Exercise objective.
Find all the lines in the entries below that hold the word "Ömer" and copy them.

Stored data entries

····················

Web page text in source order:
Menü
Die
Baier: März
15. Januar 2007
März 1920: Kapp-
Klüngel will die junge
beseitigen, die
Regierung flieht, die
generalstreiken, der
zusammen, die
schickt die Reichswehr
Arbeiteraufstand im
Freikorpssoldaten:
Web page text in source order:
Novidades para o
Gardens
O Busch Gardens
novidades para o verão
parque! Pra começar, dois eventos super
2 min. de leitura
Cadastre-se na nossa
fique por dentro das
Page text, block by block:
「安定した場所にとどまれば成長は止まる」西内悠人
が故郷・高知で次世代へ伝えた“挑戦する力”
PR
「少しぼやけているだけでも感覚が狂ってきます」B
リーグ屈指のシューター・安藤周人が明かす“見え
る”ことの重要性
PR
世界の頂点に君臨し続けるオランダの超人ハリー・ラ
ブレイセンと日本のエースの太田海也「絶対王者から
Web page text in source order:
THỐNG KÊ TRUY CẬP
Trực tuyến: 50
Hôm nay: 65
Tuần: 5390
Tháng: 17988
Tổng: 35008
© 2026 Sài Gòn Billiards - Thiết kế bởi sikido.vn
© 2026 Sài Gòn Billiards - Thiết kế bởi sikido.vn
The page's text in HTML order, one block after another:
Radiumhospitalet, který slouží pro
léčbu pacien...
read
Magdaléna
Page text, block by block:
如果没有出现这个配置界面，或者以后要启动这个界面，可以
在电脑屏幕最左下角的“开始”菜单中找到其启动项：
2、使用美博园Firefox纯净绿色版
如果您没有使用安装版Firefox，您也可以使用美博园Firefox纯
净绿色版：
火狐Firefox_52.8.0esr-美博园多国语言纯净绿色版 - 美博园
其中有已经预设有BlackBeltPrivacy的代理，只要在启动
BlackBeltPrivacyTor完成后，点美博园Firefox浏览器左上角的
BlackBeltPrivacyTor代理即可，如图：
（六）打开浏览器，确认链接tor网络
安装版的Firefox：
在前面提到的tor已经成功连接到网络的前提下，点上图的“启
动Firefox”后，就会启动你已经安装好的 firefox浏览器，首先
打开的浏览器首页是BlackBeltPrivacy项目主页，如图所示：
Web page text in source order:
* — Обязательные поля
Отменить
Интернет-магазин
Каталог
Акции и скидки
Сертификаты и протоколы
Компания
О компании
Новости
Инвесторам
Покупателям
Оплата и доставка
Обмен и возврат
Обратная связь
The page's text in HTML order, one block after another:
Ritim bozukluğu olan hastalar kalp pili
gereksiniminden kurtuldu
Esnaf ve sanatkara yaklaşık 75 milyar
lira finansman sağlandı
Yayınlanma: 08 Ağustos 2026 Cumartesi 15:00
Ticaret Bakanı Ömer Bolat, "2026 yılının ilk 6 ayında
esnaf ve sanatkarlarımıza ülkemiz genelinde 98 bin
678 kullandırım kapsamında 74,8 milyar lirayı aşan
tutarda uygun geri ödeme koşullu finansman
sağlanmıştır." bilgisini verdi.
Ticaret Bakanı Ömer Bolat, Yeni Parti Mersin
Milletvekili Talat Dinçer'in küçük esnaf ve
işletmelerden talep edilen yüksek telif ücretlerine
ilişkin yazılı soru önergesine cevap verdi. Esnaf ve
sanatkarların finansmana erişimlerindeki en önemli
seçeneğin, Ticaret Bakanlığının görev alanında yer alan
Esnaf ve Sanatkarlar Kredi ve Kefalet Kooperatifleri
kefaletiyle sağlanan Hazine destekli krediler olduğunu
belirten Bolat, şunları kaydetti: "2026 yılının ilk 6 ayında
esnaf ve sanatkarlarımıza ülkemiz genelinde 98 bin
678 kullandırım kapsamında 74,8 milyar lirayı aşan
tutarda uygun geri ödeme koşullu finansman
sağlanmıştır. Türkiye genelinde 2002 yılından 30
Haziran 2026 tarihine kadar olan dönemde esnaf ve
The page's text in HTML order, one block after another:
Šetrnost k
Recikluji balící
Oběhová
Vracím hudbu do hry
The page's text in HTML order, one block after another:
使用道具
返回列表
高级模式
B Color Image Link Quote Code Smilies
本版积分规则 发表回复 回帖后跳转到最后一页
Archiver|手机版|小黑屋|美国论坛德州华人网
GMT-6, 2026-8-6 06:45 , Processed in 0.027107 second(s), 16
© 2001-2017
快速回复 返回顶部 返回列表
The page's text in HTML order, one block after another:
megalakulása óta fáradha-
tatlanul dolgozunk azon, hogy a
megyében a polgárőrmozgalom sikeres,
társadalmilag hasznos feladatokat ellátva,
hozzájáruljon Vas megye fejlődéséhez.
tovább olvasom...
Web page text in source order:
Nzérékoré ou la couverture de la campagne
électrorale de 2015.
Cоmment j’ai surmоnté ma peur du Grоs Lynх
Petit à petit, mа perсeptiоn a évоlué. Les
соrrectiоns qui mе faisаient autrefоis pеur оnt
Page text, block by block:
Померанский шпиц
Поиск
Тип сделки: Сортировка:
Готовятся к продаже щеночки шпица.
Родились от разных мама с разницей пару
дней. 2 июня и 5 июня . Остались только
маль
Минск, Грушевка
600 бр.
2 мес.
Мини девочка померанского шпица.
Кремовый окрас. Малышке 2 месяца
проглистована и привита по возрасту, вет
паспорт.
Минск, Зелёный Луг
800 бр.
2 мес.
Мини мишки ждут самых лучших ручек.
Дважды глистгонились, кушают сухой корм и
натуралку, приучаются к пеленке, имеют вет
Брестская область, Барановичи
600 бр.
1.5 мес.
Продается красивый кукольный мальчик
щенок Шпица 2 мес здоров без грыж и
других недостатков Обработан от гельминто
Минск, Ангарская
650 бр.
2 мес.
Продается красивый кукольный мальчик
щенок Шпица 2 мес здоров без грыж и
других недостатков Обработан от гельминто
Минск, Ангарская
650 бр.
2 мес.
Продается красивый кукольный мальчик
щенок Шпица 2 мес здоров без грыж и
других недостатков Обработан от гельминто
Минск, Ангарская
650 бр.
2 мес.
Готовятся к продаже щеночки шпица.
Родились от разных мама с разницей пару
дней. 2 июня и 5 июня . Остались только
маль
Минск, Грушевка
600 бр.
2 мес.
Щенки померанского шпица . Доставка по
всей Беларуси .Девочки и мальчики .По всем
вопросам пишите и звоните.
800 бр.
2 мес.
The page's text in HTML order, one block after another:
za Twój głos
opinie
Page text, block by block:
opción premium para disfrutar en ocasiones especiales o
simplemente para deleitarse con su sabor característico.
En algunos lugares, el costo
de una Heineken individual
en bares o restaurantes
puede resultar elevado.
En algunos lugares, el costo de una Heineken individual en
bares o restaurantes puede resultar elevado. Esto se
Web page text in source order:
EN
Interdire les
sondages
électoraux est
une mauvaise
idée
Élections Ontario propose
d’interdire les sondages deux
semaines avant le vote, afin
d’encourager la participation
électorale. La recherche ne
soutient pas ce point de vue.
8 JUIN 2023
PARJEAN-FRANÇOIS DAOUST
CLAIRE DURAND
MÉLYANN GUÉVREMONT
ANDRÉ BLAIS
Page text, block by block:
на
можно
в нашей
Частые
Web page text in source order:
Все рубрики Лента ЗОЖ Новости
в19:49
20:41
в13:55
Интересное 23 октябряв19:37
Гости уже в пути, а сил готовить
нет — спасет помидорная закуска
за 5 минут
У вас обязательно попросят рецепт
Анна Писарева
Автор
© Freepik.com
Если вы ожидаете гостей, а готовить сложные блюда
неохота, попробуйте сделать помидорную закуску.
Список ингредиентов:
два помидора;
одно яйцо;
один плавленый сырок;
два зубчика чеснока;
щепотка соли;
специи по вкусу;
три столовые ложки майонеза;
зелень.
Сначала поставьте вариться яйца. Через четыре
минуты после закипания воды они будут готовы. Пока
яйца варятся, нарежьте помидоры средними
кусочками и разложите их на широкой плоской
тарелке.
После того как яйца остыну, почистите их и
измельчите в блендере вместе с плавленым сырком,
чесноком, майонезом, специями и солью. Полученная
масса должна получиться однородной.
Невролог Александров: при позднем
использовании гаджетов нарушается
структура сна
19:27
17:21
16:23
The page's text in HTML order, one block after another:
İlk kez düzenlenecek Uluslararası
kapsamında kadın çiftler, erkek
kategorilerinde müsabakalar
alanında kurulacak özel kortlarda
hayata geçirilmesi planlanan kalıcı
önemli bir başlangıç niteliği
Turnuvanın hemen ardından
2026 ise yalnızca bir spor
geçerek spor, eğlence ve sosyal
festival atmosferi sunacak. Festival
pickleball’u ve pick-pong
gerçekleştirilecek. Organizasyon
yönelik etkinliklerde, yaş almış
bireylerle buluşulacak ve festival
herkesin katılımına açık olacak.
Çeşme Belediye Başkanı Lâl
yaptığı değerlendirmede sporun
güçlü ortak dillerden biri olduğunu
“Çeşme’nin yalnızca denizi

····················

Result for this task.
Ticaret Bakanı Ömer Bolat, "2026 yılının ilk 6 ayında
Ticaret Bakanı Ömer Bolat, Yeni Parti Mersin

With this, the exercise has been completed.